For public static Vector<T> SubtractSaturate(Vector<T> left, T right);, it looks like this is effectively a special encoding of SubtractSaturate(left, Broadcast(right)); when right is a constant in range (typically 0-255 or a multiply of 256), is that correct?

This is going to be very hard to represent to users "correctly" as it requires right to be a constant. We can support contiguous ranges using [ConstantExpected] but we don't have a way to represent something like "multiple of 256 between [256, 65280]". So I wonder if it would be better to simply expose those as SubtractSaturate(left, Broadcast(right)); and simply optimize it down when the input is valid. Thoughts?

a74nh commented 9 months ago

Given how large SVE and SVE2 are, I wouldn't consider it unreasonable to compress the data further. For example, you could imagine it represented as:

// where T is byte, sbyte, short, ushort, int, uint, long, and ulong
public static Vector<T> SubtractSaturate(Vector<T> left, Vector<T> right);

It's actually more complicated to reduce it down to T versions. I'm starting with the C ACLE which is already split into types.

For quite a few methods there are two types (usually one is twice the size of the other). Eg:

  public static unsafe Vector<uint> AbsoluteDifferenceAddWideningLower(Vector<uint> op1, Vector<ushort> op2, ushort op3);

And then there are others that take in scalars, an it's not immediately obvious should the scalar be a T or is it always fixed. Eg: for a load(), the index should always be long, but in a math operation a long is probably matched to T.

However, given everything below, this might become obvious.

We aren't going to reject an API for a particular T here and so we really care mostly about the general signature, name, and exactly what T will be supported.

Ok, that makes sense.

For public static Vector<T> SubtractSaturate(Vector<T> left, T right);, it looks like this is effectively a special encoding of SubtractSaturate(left, Broadcast(right)); when right is a constant in range (typically 0-255 or a multiply of 256), is that correct?
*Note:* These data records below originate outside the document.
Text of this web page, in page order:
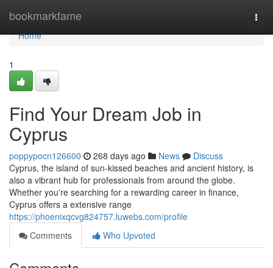
bookmarkfame
Home
Home
1
Find Your Dream Job in
Cyprus
poppypocn126600 268 days ago News
Discuss
Cyprus, the island of sun-kissed beaches and ancient history, is
also a vibrant hub for professionals from around the globe.
Whether you're searching for a rewarding career in finance,
Cyprus offers a extensive range
https://phoenixqcvg824757.luwebs.com/profile
Comments
Who Upvoted
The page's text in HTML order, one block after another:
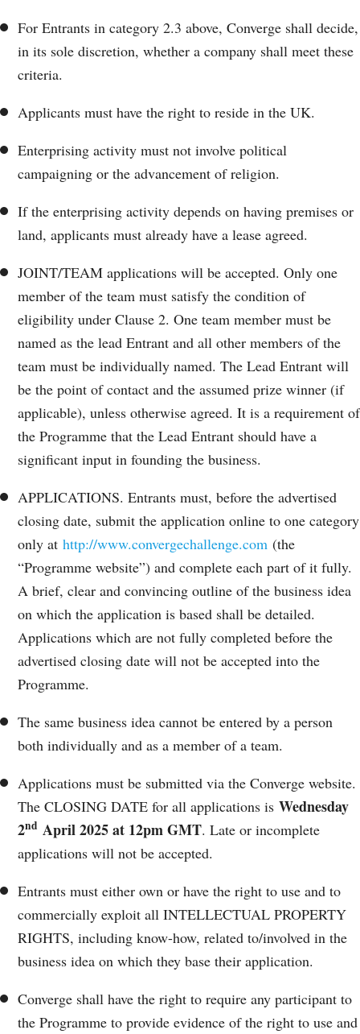
For Entrants in category 2.3 above, Converge shall decide,
in its sole discretion, whether a company shall meet these
criteria.
Applicants must have the right to reside in the UK.
Enterprising activity must not involve political
campaigning or the advancement of religion.
If the enterprising activity depends on having premises or
land, applicants must already have a lease agreed.
JOINT/TEAM applications will be accepted. Only one
member of the team must satisfy the condition of
eligibility under Clause 2. One team member must be
named as the lead Entrant and all other members of the
team must be individually named. The Lead Entrant will
be the point of contact and the assumed prize winner (if
applicable), unless otherwise agreed. It is a requirement of
the Programme that the Lead Entrant should have a
significant input in founding the business.
APPLICATIONS. Entrants must, before the advertised
closing date, submit the application online to one category
only at http://www.convergechallenge.com (the
“Programme website”) and complete each part of it fully.
A brief, clear and convincing outline of the business idea
on which the application is based shall be detailed.
Applications which are not fully completed before the
advertised closing date will not be accepted into the
Programme.
The same business idea cannot be entered by a person
both individually and as a member of a team.
Applications must be submitted via the Converge website.
The CLOSING DATE for all applications is Wednesday
2nd April 2025 at 12pm GMT. Late or incomplete
applications will not be accepted.
Entrants must either own or have the right to use and to
commercially exploit all INTELLECTUAL PROPERTY
RIGHTS, including know-how, related to/involved in the
business idea on which they base their application.
Converge shall have the right to require any participant to
the Programme to provide evidence of the right to use and
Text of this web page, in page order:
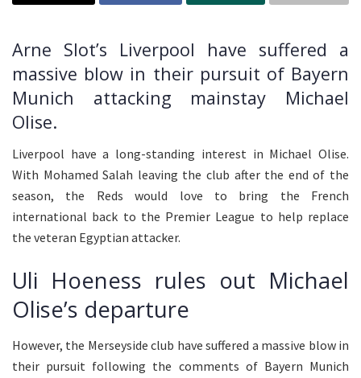
Arne Slot’s Liverpool have suffered a
massive blow in their pursuit of Bayern
Munich attacking mainstay Michael
Olise.
Liverpool have a long-standing interest in Michael Olise.
With Mohamed Salah leaving the club after the end of the
season, the Reds would love to bring the French
international back to the Premier League to help replace
the veteran Egyptian attacker.
Uli Hoeness rules out Michael
Olise’s departure
However, the Merseyside club have suffered a massive blow in
their pursuit following the comments of Bayern Munich
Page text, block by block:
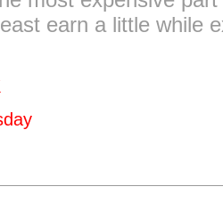
earn a little while
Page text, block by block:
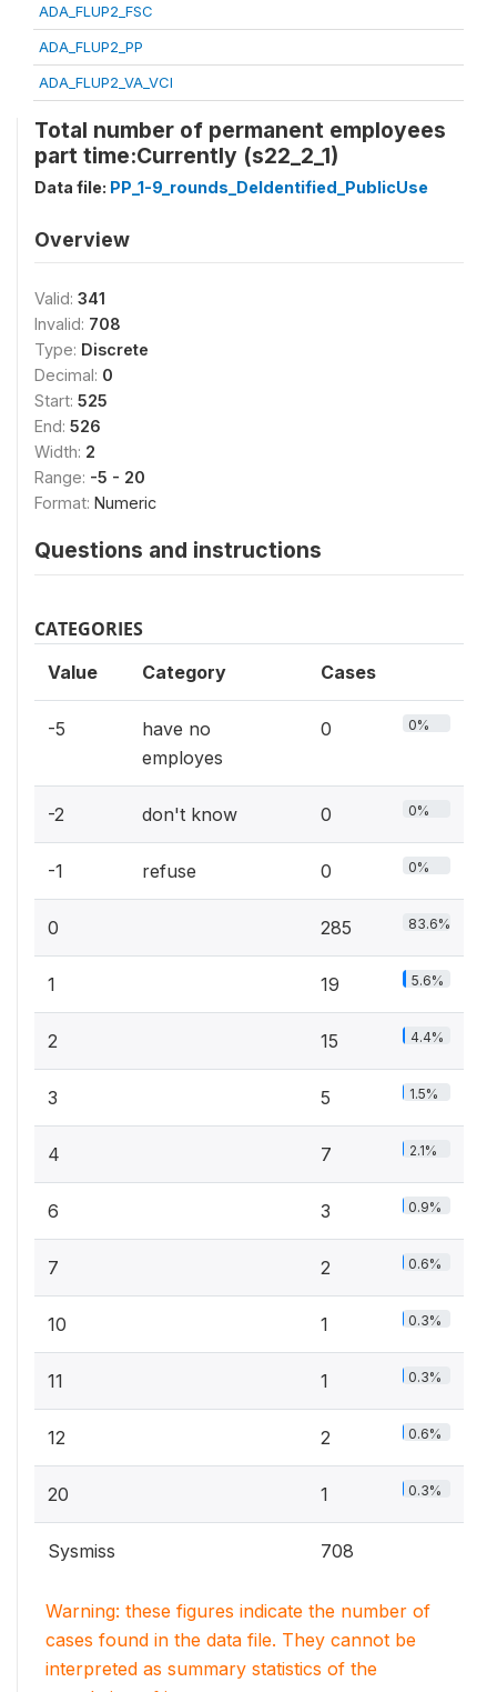
ADA_FLUP2_FSC
ADA_FLUP2_PP
ADA_FLUP2_VA_VCI
Total number of permanent employees
part time:Currently (s22_2_1)
Data file: PP_1-9_rounds_DeIdentified_PublicUse
Overview
Valid: 341
Invalid: 708
Type: Discrete
Decimal: 0
Start: 525
End: 526
Width: 2
Range: -5 - 20
Format: Numeric
Questions and instructions
CATEGORIES
Value Category Cases
-5
have no
employes
0 0%
-2 don't know 0 0%
-1 refuse 0 0%
0 285 83.6%
1 19 5.6%
2 15 4.4%
3 5 1.5%
4 7 2.1%
6 3 0.9%
7 2 0.6%
10 1 0.3%
11 1 0.3%
12 2 0.6%
20 1 0.3%
Sysmiss 708
Warning: these figures indicate the number of
cases found in the data file. They cannot be
interpreted as summary statistics of the
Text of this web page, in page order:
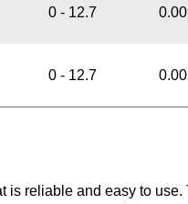
0 - 12.7
0 - 12.7
is reliable and easy to use.
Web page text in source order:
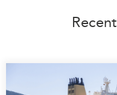
Canada-Indo-Pacific
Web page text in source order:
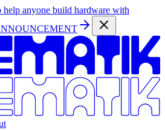
help anyone build hardware with
t
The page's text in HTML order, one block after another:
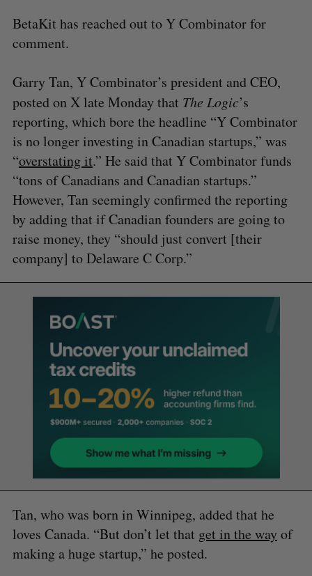
BetaKit has reached out to Y Combinator for
comment.
Garry Tan, Y Combinator’s president and CEO,
posted on X late Monday that The Logic’s
reporting, which bore the headline “Y Combinator
is no longer investing in Canadian startups,” was
“overstating it.” He said that Y Combinator funds
“tons of Canadians and Canadian startups.”
However, Tan seemingly confirmed the reporting
by adding that if Canadian founders are going to
raise money, they “should just convert [their
company] to Delaware C Corp.”
Tan, who was born in Winnipeg, added that he
loves Canada. “But don’t let that get in the way of
making a huge startup,” he posted.

This is going to be very hard to represent to users "correctly" as it requires right to be a constant. We can support contiguous ranges using [ConstantExpected] but we don't have a way to represent something like "multiple of 256 between [256, 65280]". So I wonder if it would be better to simply expose those as SubtractSaturate(left, Broadcast(right)); and simply optimize it down when the input is valid. Thoughts?

The way this is done in the C ACLE is

When op2 is in range[1], this intrinsic can use: SQSUB Ztied1.S, Ztied1.S, #op2 // [2]

When -op2 is in range[1], this intrinsic can use: SQADD Ztied1.S, Ztied1.S, #-op2 // [2]

The general implementation is: SQSUB Zresult.S, Zop1.S, Zop2.S

[1] This is true if the value is in the range [0, 255] or is a multiple of 256 in the range [0, 65280]

[2] If instead result is in a different register from the inputs, the compiler can add a preceding MOVPRFX (unpredicated) instruction

.... which is effectively the same thing, but just different choices on when/how the optimal version is selected.

Given the C# API is higher level than just mapping directly down to the architecture, then it makes sense to implicitly optimise where possible, using just the vector only version.

A quick grep suggests that might reduce the API by another 1686 methods.